Caballero y Gómez no han inventado nada. Simplemente han seguido un patrón de solución del conflicto que entraña la lucha por el poder, y que se inauguró en el verano de 1988. Entonces, las innumerables irregularidades que cometieron todos los participantes en la elección corrieron un oscurecedor velo gris sobre los verdaderos resultados; sin embargo, las tendencias generales de un voto plural que echó por tierra la antigua hegemonía del PRI dejaban adivinar el impulso de nuevas fuerzas políticas. En esas condiciones el respeto a la presión democratizadora de los electores exigía la anulación de toda la elección. No obstante, ante la incertidumbre de sus resultados –salvo algunas excepciones– en el ambiente polarizado del momento, la mayoría de los actores políticos optó por negociar: los partidos de oposición habían obtenido ganancias excepcionales –solamente el PAN había alcanzado 101 diputaciones, pero los partidos del Frente Democrático Nacional también tenían una representación parlamentaria que no habían soñado jamás–, y no quisieron arriesgarlas en una nueva elección en que era previsible la polarización de los electores entre el candidato priísta, Carlos Salinas, y el frentista, Cuauhtémoc Cárdenas, o entre el PRI y el FDN. Así que a negociar se pusieron: reconocemos los resultados de la elección para diputados y senadores, pero no reconocemos los de la elección presidencial.
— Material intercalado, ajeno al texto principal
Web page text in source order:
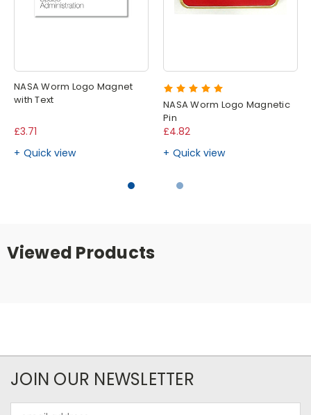
NASA Worm Logo Magnet
with Text
£3.71
Quick view
NASA Worm Logo Magnetic
Pin
£4.82
Quick view
Viewed Products
JOIN OUR NEWSLETTER
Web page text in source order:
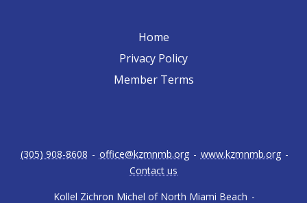
Home
Privacy Policy
Member Terms
Kollel Zichron Michel of North Miami Beach -
(305) 908-8608 - office@kzmnmb.org - www.kzmnmb.org -
Contact us
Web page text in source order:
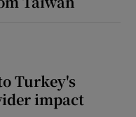
Turkey's
impact
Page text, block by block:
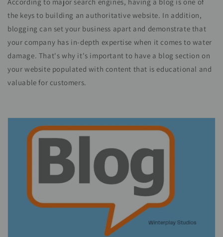
the keys to building an authoritative website. In addition,
blogging can set your business apart and demonstrate that
your company has in-depth expertise when it comes to water
damage. That's why it's important to have a blog section on
your website populated with content that is educational and
valuable for customers.
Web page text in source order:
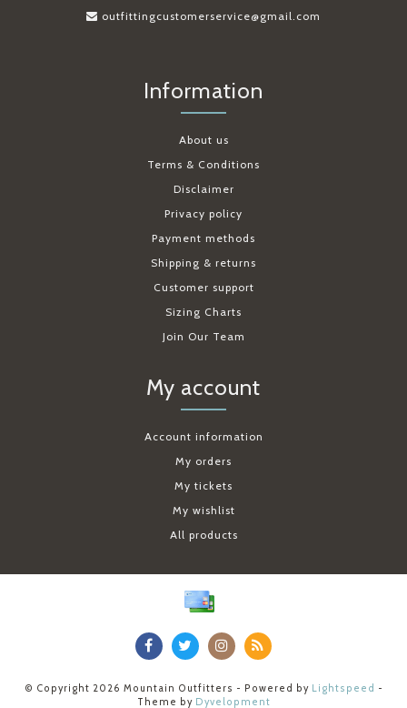
outfittingcustomerservice@gmail.com
Information
About us
Terms & Conditions
Disclaimer
Privacy policy
Payment methods
Shipping & returns
Customer support
Sizing Charts
Join Our Team
My account
Account information
My orders
My tickets
My wishlist
All products
© Copyright 2026 Mountain Outfitters - Powered by Lightspeed -
Theme by Dyvelopment
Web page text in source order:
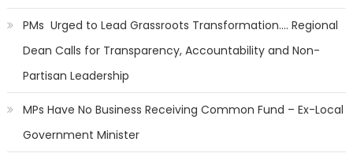
PMs Urged to Lead Grassroots Transformation…. Regional
Dean Calls for Transparency, Accountability and Non-
Partisan Leadership
MPs Have No Business Receiving Common Fund – Ex-Local
Government Minister
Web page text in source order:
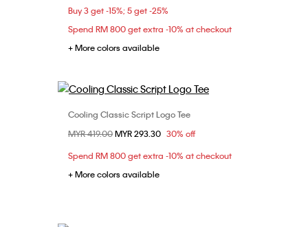
Buy 3 get -15%; 5 get -25%
Spend RM 800 get extra -10% at checkout
+ More colors available
Choose Your Size
XS
S M
XL
Cooling Classic Script Logo Tee
Price reduced from
MYR 419.00to
MYR 293.30 30% off
Spend RM 800 get extra -10% at checkout
+ More colors available
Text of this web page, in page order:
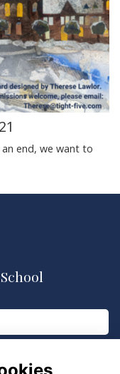
end, we want to
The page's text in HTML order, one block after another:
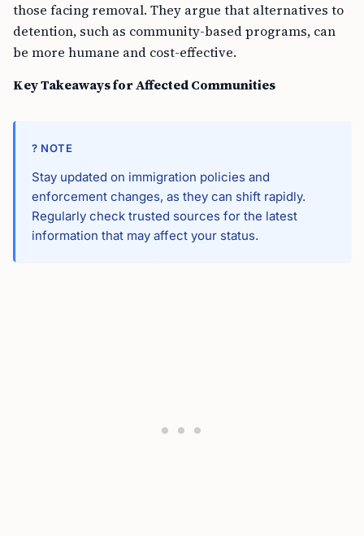
those facing removal. They argue that alternatives to
detention, such as community-based programs, can
be more humane and cost-effective.
Key Takeaways for Affected Communities
? NOTE
Stay updated on immigration policies and
enforcement changes, as they can shift rapidly.
Regularly check trusted sources for the latest
information that may affect your status.
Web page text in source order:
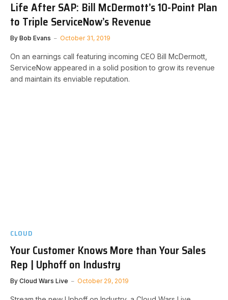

Poco importa que este acuerdo careciera de lógica. Todos votamos el mismo día, en las mismas casillas, por presidente, diputados y senadores; sin embargo, las oposiciones estuvieron dispuestas a limitar sus denuncias de fraude e ilegitimidad al presidente de la República. En cambio, aceptaron felices los resultados para la integración del Congreso, como si las autoridades electorales de entonces hubieran alcanzado una perfección de bordadoras de encaje de bolillo en la confección del fraude, y hubieran distinguido –quién sabe cómo– las boletas de la elección presidencial de las otras, para alterar aquéllas y respetar éstas. No cabe duda que los defraudadores del voto eran muy habilidosos, pero ¿tanto?
La experiencia negociadora de 1988 fue la base de las concertacesiones entre el presidente Salinas y el PAN; pero, luego este patrón de acuerdo se repitió en el 2006: los lopezobradoristas impugnaron los resultados de la elección presidencial. Nada más. Ahora, la solución del conflicto interno del PRD, derivado de la renovación de su dirigencia, sigue por el mismo camino: las fuerzas rivales no aceptan los resultados de la elección para la presidencia y la secretaría general del partido. Nada más. Así, el voto no sirve a los militantes para elegir, sino a los dirigentes para transar.